Claro que reconozco que el avión es más seguro. Precisamente yo le había pedido a él que regresara desde Barcelona con Iberia, porque a veces le da por alquilarse un coche y yo acababa de oír por la radio que había habido sesenta y cuatro muertos en la operación retorno, y él me había cortado cuando ya me lanzaba a explicarle que si los de Tráfico dicen sesenta y cuatro hay que entender el doble, porque ellos sólo cuentan los muertos en el momento, fíjate qué patraña, no cuentan a los heridos gravísimos aunque muchos de ellos se mueren a las pocas horas a causa del accidente, que lo habían publicado en un periódico y se había armado un buen revuelo porque los de Tráfico han acusado a los periodistas de carroñeros, y él estaba impaciente, no sé cómo no me di cuenta, deseando que acabara mi monserga, hasta que me cortó: no sigas, dijo.
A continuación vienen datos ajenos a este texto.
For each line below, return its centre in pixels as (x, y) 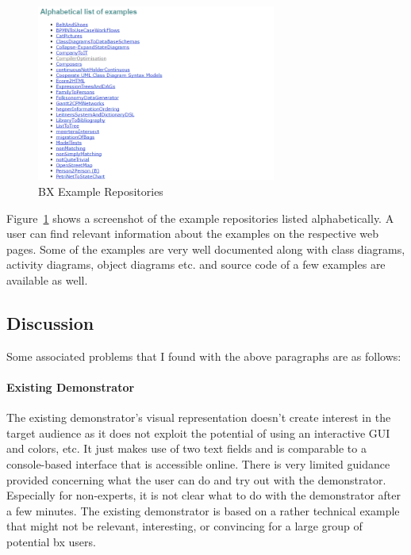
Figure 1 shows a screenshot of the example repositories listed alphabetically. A (200, 218)
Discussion (50, 322)
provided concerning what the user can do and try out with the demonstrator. (196, 479)
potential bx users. (51, 541)
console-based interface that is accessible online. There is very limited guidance (198, 463)
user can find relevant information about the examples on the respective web (192, 233)
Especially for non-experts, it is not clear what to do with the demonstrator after (204, 495)
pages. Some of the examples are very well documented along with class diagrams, (206, 249)
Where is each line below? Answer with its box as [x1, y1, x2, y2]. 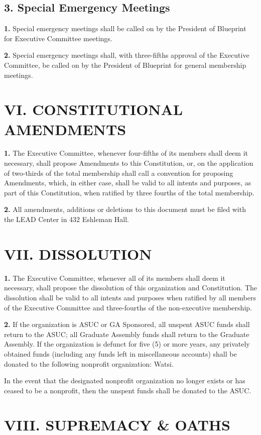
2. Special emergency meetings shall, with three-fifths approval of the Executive [4, 50, 249, 60]
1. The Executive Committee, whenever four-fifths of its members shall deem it [4, 148, 248, 158]
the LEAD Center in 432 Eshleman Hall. [4, 214, 129, 225]
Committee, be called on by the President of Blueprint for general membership [4, 59, 246, 70]
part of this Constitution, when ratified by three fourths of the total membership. [4, 187, 254, 197]
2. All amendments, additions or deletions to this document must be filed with [4, 204, 246, 214]
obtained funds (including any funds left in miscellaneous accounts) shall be [4, 348, 237, 359]
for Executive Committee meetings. [4, 33, 112, 43]
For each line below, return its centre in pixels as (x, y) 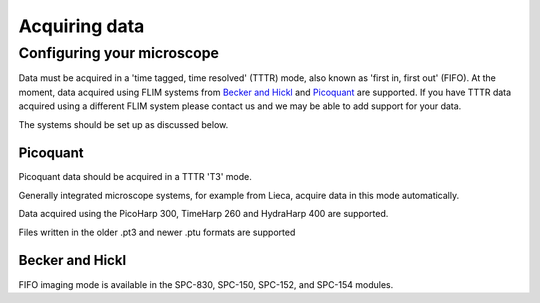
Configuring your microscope (119, 53)
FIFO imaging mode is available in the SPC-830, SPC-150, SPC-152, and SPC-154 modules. (206, 284)
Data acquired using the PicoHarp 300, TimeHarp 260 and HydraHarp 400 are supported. (203, 214)
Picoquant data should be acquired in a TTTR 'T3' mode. (135, 177)
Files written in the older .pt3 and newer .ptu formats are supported (157, 232)
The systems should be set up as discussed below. (123, 124)
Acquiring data (81, 26)
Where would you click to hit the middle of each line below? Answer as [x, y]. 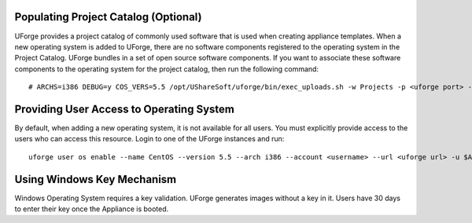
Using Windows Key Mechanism [96, 179]
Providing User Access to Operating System [125, 109]
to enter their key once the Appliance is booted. [92, 209]
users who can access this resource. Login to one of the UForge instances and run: [149, 139]
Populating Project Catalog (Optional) [108, 17]
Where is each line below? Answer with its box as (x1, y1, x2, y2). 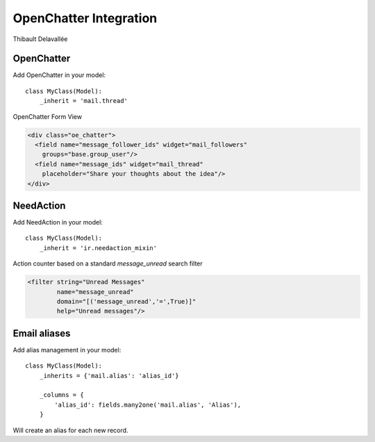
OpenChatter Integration (12, 10, 158, 26)
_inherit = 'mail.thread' (39, 97, 128, 105)
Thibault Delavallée (12, 35, 68, 43)
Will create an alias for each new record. (12, 426, 128, 434)
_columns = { (39, 391, 84, 399)
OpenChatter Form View (12, 112, 83, 121)
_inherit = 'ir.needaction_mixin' (39, 244, 158, 252)
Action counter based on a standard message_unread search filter (12, 259, 203, 268)
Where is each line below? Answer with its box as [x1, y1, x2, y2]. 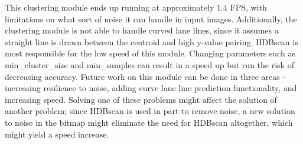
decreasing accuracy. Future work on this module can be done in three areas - [5, 70, 286, 82]
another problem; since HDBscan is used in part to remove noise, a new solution [5, 105, 295, 117]
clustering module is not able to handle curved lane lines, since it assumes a [5, 24, 279, 36]
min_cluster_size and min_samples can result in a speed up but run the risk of [5, 58, 294, 71]
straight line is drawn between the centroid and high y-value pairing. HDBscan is [5, 35, 298, 48]
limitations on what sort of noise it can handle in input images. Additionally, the [5, 12, 297, 25]
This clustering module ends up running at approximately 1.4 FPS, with [5, 1, 267, 13]
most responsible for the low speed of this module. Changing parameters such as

Iré en avión a última hora de la tarde. No hace falta que vayas a buscarme: te llamaré en cuanto llegue.
Colgó y yo me hubiera abofeteado. Mira que te lo tengo dicho, me reproché. Otra vez has caído en tu estúpido afán protector. Buena estoy yo para proteger a nadie.
De sobra sabía, mientras atravesaba tan a gusto Madrid en autobús, que si iba al centro no era sólo por comprar los pantalones vaqueros. Es verdad que fue una buena excusa, pero cuando me dispuse a ir en su busca a Santa María la Más Lejos, como habría alborotado Petra, la portera de mi casa, si hubiera conseguido que le dijera dónde iba tan de mañana, comprendí que mi elección no era inocente. Si había elegido ir hasta la calle Preciados era, en buena parte, por su cercanía a la del Carmen.